Source records:
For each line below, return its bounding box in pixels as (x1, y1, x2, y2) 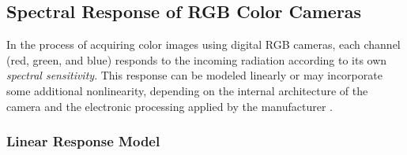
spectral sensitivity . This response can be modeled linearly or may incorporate (6, 67, 383, 83)
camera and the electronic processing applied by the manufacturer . (6, 98, 333, 114)
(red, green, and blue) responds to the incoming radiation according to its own (6, 51, 387, 68)
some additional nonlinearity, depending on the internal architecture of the (6, 82, 368, 98)
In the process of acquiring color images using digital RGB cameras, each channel (6, 36, 401, 53)
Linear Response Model (6, 131, 160, 151)
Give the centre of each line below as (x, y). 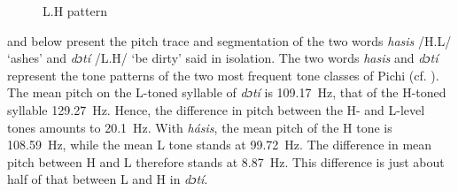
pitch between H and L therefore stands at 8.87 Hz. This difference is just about (226, 161)
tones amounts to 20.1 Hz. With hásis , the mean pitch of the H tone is (200, 127)
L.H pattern (75, 11)
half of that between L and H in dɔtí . (108, 179)
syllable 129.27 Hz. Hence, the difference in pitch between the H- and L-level (216, 109)
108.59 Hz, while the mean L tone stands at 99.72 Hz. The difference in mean (220, 145)
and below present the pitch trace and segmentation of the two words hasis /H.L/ (229, 40)
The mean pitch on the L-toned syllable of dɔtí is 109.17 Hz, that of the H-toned (227, 92)
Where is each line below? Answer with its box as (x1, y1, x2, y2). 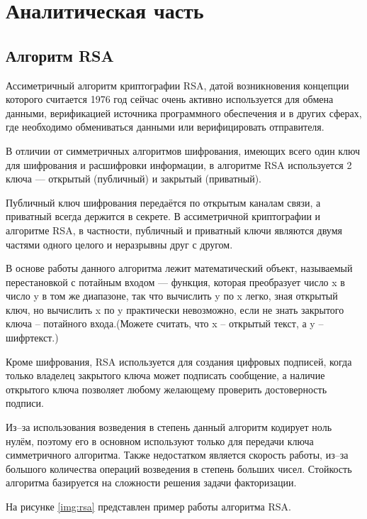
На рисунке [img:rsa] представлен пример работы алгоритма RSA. (6, 499, 291, 514)
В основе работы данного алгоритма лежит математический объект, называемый (6, 261, 353, 275)
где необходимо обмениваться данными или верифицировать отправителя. (6, 119, 324, 134)
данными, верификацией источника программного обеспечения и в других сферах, (6, 105, 362, 120)
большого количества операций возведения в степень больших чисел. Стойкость (6, 461, 352, 476)
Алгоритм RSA (6, 44, 114, 66)
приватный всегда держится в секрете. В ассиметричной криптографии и (6, 209, 321, 224)
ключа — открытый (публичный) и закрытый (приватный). (6, 171, 261, 186)
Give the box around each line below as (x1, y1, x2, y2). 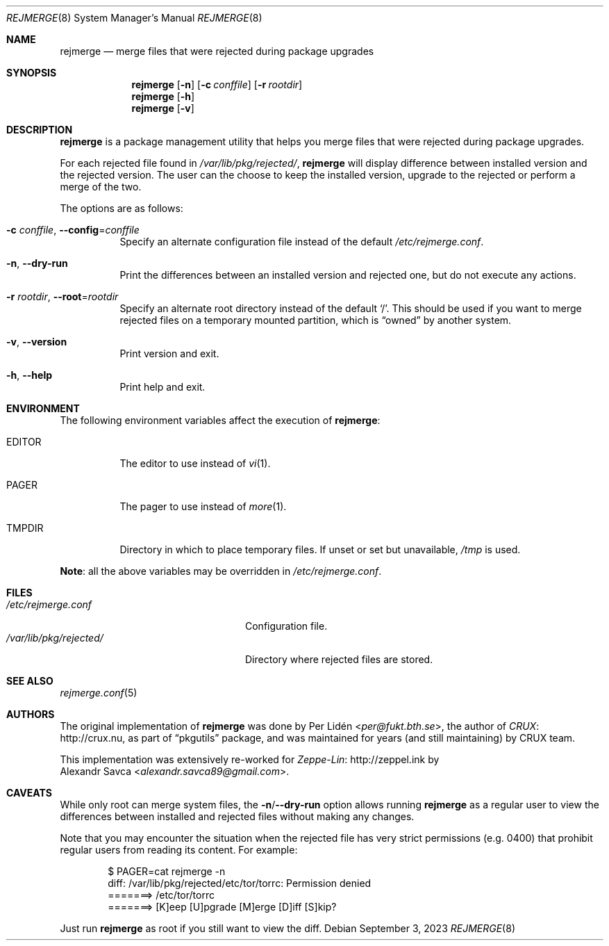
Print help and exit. (119, 381, 206, 393)
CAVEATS (6, 787, 52, 799)
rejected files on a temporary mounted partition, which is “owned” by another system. (119, 314, 512, 326)
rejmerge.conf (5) (60, 687, 137, 699)
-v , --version (6, 336, 67, 348)
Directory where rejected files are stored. (245, 653, 433, 665)
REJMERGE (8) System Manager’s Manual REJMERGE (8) (6, 12, 262, 24)
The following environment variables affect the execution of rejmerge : (60, 414, 381, 426)
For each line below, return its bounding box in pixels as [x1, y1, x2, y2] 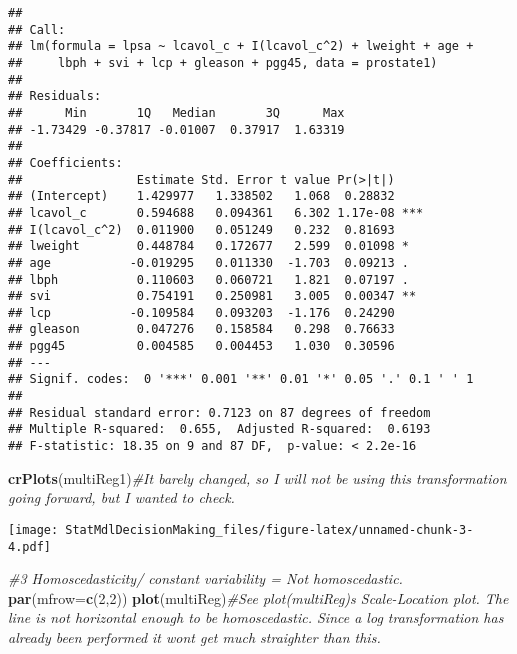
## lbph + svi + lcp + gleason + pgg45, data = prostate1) [8, 55, 438, 70]
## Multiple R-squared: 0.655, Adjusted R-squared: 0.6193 [8, 422, 431, 437]
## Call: [8, 22, 66, 37]
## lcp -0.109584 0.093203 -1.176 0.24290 [8, 305, 395, 320]
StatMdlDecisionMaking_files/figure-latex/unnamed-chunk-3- [65, 522, 474, 537]
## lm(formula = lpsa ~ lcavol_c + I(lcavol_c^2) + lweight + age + [8, 39, 474, 54]
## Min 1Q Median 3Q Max [8, 105, 345, 120]
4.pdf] [8, 539, 51, 554]
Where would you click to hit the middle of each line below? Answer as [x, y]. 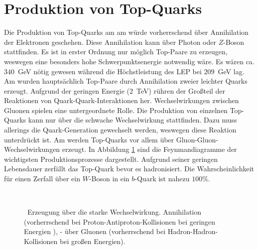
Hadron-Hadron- [193, 231]
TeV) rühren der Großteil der [181, 90]
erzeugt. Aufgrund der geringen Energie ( [67, 90]
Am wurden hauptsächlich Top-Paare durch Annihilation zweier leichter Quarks [126, 81]
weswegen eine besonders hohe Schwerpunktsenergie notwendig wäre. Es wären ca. [129, 61]
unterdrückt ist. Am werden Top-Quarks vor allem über [89, 139]
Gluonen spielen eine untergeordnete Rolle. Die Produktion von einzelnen [116, 110]
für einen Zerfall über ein [42, 179]
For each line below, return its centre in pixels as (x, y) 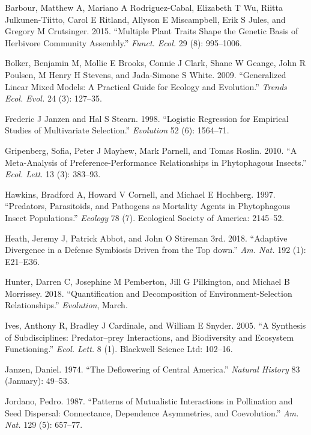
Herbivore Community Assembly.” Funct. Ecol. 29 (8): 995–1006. (123, 42)
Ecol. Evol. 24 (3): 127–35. (53, 98)
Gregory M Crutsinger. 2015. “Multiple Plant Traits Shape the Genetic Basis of (152, 31)
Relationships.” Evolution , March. (66, 305)
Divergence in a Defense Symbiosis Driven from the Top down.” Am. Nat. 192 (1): (155, 250)
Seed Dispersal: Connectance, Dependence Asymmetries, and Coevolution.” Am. (152, 412)
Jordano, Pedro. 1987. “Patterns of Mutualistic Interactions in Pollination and (149, 401)
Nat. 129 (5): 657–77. (44, 424)
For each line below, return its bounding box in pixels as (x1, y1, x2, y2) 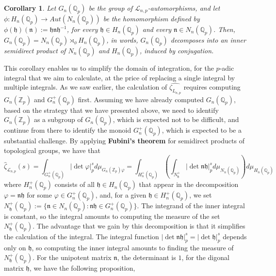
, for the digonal (181, 252, 229, 262)
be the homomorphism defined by (103, 14, 200, 23)
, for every (66, 24, 98, 34)
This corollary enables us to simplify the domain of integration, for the (4, 63, 214, 73)
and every (142, 24, 171, 34)
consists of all (54, 179, 95, 189)
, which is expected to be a (162, 125, 242, 135)
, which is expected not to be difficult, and (113, 114, 239, 124)
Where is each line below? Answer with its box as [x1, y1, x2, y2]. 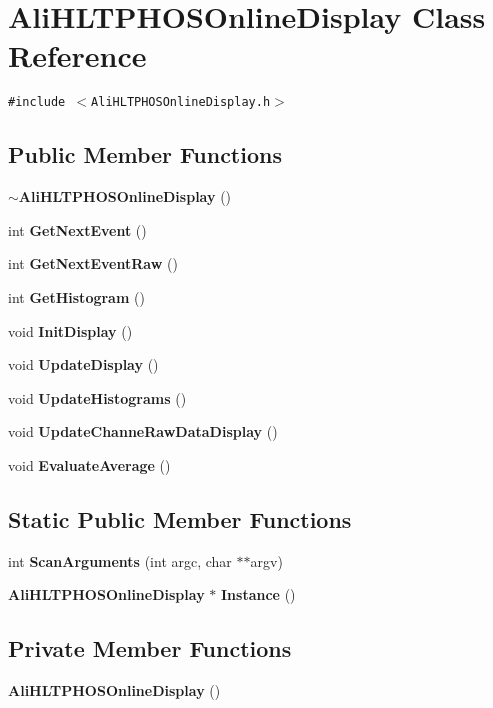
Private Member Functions [8, 633, 292, 664]
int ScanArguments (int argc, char [8, 550, 232, 571]
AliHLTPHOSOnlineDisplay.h [91, 95, 271, 110]
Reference [8, 35, 147, 76]
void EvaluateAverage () [8, 454, 171, 475]
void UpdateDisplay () [8, 354, 159, 375]
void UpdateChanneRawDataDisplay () [8, 421, 278, 442]
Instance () [221, 584, 296, 605]
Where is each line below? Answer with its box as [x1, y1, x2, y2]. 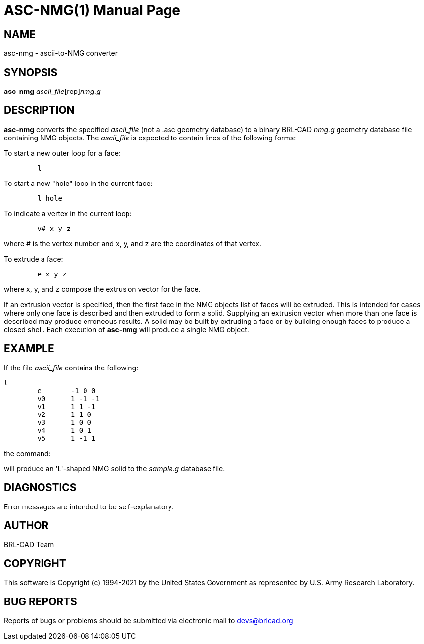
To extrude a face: [4, 254, 63, 263]
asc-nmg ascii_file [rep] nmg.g [4, 87, 101, 96]
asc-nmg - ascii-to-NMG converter [4, 49, 118, 58]
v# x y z [37, 224, 71, 232]
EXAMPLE [4, 342, 54, 355]
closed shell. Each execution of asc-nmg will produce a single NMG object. [4, 325, 249, 334]
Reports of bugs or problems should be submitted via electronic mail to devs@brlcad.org [4, 616, 293, 625]
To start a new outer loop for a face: [4, 148, 121, 157]
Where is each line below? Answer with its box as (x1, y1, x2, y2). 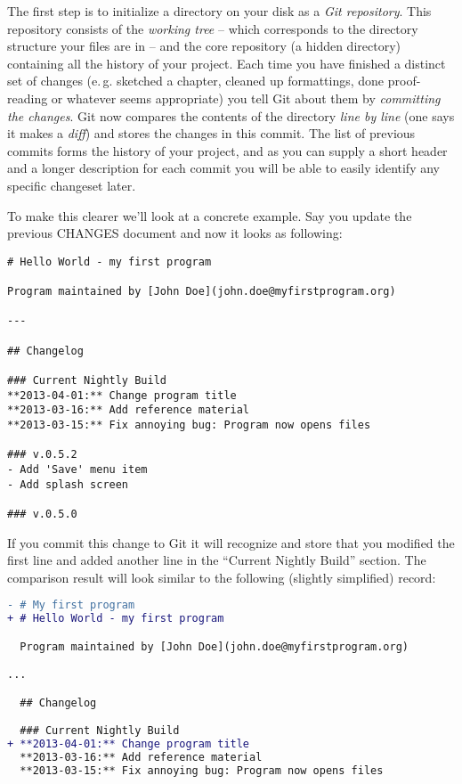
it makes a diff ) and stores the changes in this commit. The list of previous (7, 124, 416, 143)
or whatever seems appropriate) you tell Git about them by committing (51, 88, 441, 107)
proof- (387, 71, 421, 90)
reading (7, 88, 48, 107)
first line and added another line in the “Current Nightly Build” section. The (7, 551, 426, 569)
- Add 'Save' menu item (7, 462, 148, 476)
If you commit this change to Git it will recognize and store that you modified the (7, 533, 455, 551)
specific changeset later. (7, 176, 136, 194)
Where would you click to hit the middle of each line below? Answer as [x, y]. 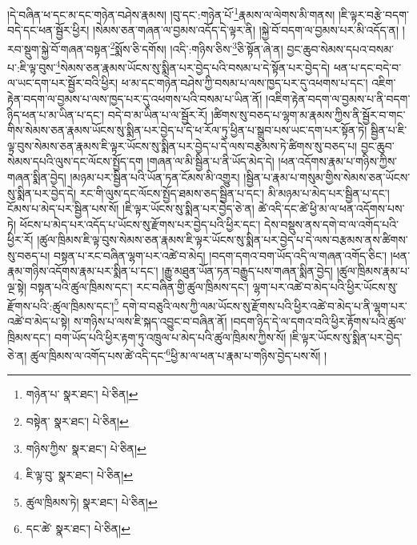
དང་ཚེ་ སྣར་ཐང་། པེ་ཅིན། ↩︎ [78, 529]
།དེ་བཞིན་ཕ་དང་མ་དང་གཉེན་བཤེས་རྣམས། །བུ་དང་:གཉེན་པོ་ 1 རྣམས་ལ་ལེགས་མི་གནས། [171, 13]
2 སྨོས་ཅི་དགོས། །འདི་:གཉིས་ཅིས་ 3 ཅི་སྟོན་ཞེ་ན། [196, 47]
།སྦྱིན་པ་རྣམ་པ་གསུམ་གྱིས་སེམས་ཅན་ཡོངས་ [327, 176]
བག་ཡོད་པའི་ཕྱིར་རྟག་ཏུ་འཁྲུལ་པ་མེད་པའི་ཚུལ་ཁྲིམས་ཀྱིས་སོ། [170, 337]
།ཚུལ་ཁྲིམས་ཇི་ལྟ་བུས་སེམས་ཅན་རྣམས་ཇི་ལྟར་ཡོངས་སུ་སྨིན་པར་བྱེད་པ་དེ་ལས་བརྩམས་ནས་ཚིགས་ [223, 240]
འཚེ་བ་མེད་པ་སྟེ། [39, 321]
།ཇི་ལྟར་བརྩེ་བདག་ [373, 14]
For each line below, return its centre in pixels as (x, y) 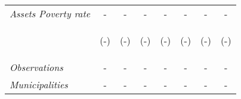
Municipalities (39, 84)
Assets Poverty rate (50, 13)
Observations (36, 67)
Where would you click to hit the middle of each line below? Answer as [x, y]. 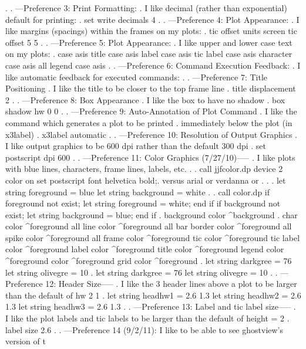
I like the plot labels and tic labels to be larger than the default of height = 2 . [147, 318]
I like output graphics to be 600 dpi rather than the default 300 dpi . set [136, 146]
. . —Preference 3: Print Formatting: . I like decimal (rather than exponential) [146, 8]
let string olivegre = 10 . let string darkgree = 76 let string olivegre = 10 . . [142, 272]
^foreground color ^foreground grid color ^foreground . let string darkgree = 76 [149, 261]
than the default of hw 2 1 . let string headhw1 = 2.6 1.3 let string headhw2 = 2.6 [153, 295]
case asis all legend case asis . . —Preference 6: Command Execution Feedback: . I [153, 65]
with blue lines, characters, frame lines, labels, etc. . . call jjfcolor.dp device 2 [144, 169]
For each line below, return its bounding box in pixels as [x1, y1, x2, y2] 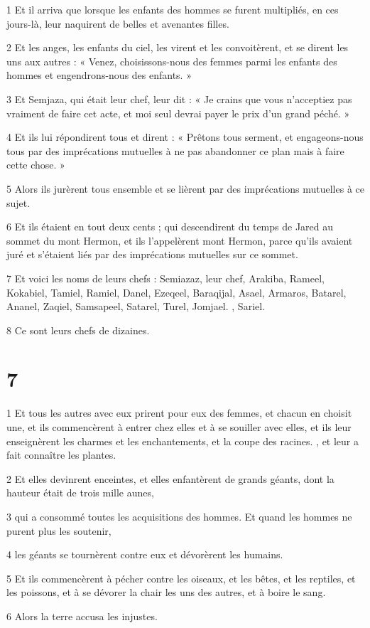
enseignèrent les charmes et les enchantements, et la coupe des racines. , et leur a [6, 433, 359, 448]
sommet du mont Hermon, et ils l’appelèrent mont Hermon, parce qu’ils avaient [6, 233, 353, 248]
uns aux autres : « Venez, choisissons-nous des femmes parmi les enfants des [6, 53, 337, 68]
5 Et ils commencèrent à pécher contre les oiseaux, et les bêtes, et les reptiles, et [6, 570, 356, 585]
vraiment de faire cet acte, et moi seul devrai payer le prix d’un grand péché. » [6, 105, 350, 120]
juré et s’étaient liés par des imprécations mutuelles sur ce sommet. [6, 247, 298, 262]
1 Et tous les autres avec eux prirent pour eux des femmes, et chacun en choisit [6, 405, 352, 420]
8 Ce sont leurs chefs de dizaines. [6, 322, 150, 337]
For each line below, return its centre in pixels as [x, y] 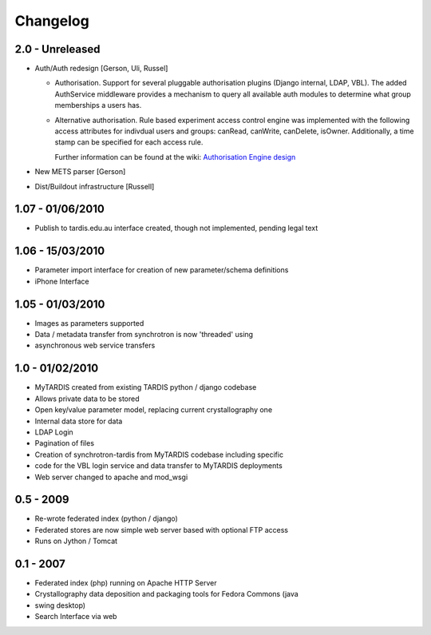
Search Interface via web [76, 617]
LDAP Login [54, 432]
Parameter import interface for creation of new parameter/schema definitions [162, 270]
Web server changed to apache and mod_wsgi [111, 477]
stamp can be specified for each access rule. [129, 142]
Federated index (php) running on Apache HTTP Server [126, 583]
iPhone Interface [62, 281]
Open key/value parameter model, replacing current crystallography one [154, 410]
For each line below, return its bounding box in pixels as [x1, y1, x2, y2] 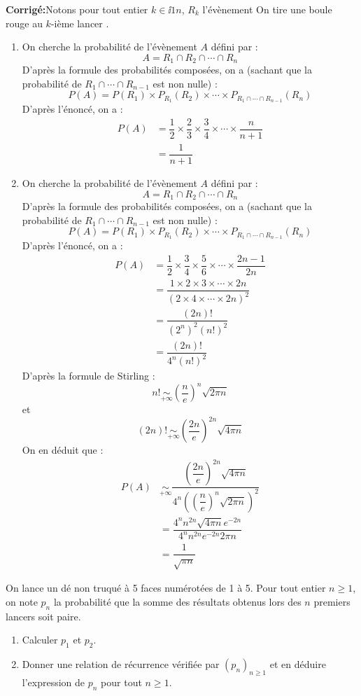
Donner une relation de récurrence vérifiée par [22, 657, 220, 671]
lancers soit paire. [6, 608, 81, 623]
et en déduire [269, 657, 326, 671]
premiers [313, 594, 351, 608]
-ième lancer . [50, 15, 109, 30]
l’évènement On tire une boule [202, 2, 332, 16]
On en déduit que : [22, 443, 104, 457]
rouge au [6, 15, 43, 30]
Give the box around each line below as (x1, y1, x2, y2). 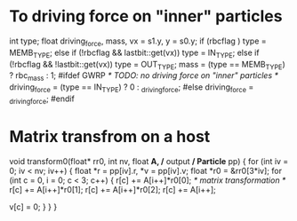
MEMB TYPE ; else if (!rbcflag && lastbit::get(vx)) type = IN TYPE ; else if (9, 47, 260, 59)
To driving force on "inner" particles (9, 6, 283, 27)
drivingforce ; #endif (9, 93, 76, 106)
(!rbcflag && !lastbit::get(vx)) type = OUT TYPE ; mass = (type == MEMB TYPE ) (9, 59, 286, 72)
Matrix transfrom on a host (9, 126, 211, 146)
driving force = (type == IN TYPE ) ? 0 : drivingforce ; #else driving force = (9, 82, 254, 94)
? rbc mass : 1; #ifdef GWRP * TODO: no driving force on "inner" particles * (9, 70, 278, 83)
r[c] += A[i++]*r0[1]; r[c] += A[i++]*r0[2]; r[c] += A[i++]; (9, 184, 216, 194)
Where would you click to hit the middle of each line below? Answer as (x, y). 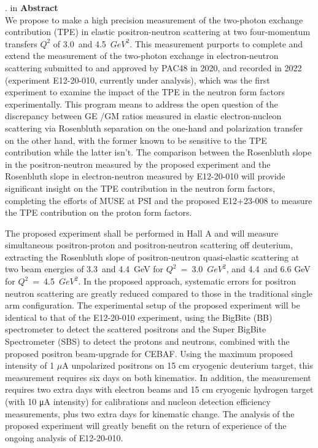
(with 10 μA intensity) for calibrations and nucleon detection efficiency (138, 401)
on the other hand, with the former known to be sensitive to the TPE (136, 140)
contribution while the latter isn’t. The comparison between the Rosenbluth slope (158, 152)
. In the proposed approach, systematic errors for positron (187, 281)
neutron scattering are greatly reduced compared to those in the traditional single (159, 293)
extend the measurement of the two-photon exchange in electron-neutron (142, 56)
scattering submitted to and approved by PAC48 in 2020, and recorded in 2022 (153, 67)
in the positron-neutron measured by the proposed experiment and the (138, 164)
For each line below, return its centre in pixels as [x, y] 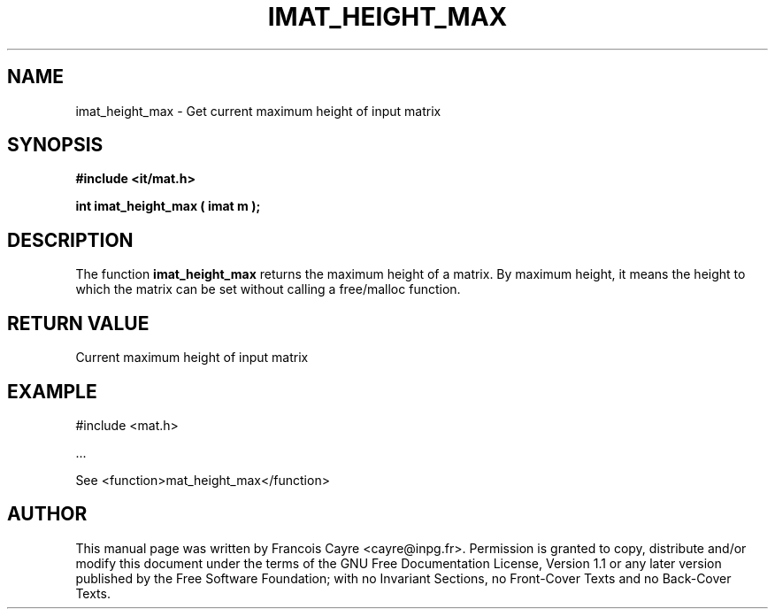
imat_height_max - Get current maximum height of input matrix [258, 111]
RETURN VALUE [78, 323]
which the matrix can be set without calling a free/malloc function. [268, 289]
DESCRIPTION [70, 240]
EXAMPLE [52, 391]
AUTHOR [47, 514]
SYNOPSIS [55, 145]
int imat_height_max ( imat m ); [168, 206]
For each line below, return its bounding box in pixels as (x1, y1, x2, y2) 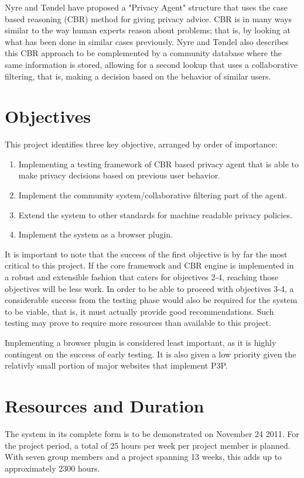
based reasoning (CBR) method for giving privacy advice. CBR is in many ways (5, 12, 292, 25)
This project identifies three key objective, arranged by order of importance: (5, 138, 278, 150)
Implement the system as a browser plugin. (18, 228, 173, 240)
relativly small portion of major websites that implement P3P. (5, 359, 228, 372)
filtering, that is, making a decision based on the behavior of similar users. (5, 70, 271, 82)
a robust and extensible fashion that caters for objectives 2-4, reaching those (5, 271, 279, 283)
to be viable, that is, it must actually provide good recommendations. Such (5, 305, 274, 317)
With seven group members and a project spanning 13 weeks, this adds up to (5, 451, 282, 463)
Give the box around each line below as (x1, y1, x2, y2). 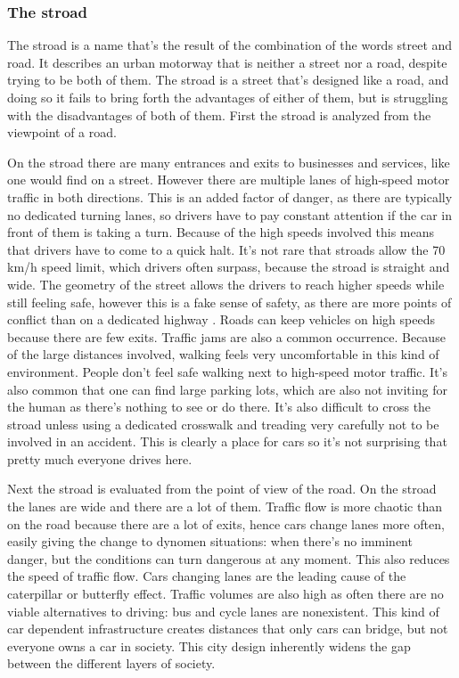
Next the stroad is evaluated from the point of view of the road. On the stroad (7, 479, 437, 498)
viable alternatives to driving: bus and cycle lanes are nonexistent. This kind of (7, 601, 439, 620)
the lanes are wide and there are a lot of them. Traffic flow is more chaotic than (7, 497, 442, 516)
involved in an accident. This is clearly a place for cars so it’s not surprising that (7, 432, 447, 451)
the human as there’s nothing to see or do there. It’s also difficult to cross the (7, 397, 431, 416)
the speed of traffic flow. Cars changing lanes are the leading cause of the (7, 567, 406, 585)
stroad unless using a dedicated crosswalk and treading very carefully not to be (7, 414, 439, 433)
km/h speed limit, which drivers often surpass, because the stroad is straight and (7, 257, 450, 276)

# Work item
Leave out all pictures and output each line exactly, from the top of the records through the line that holds "tones amounts to".

# Written response
For each line below, return its bounding box in pixels as (x1, y1, x2, y2) 
spectral sensitivity . This response can be modeled linearly or may incorporate (6, 67, 383, 83)
camera and the electronic processing applied by the manufacturer . (6, 98, 333, 114)
(red, green, and blue) responds to the incoming radiation according to its own (6, 51, 387, 68)
some additional nonlinearity, depending on the internal architecture of the (6, 82, 368, 98)
In the process of acquiring color images using digital RGB cameras, each channel (6, 36, 401, 53)
Linear Response Model (6, 131, 160, 151)
Give the centre of each line below as (x, y). 
pitch between H and L therefore stands at 8.87 Hz. This difference is just about (226, 161)
tones amounts to 20.1 Hz. With hásis , the mean pitch of the H tone is (200, 127)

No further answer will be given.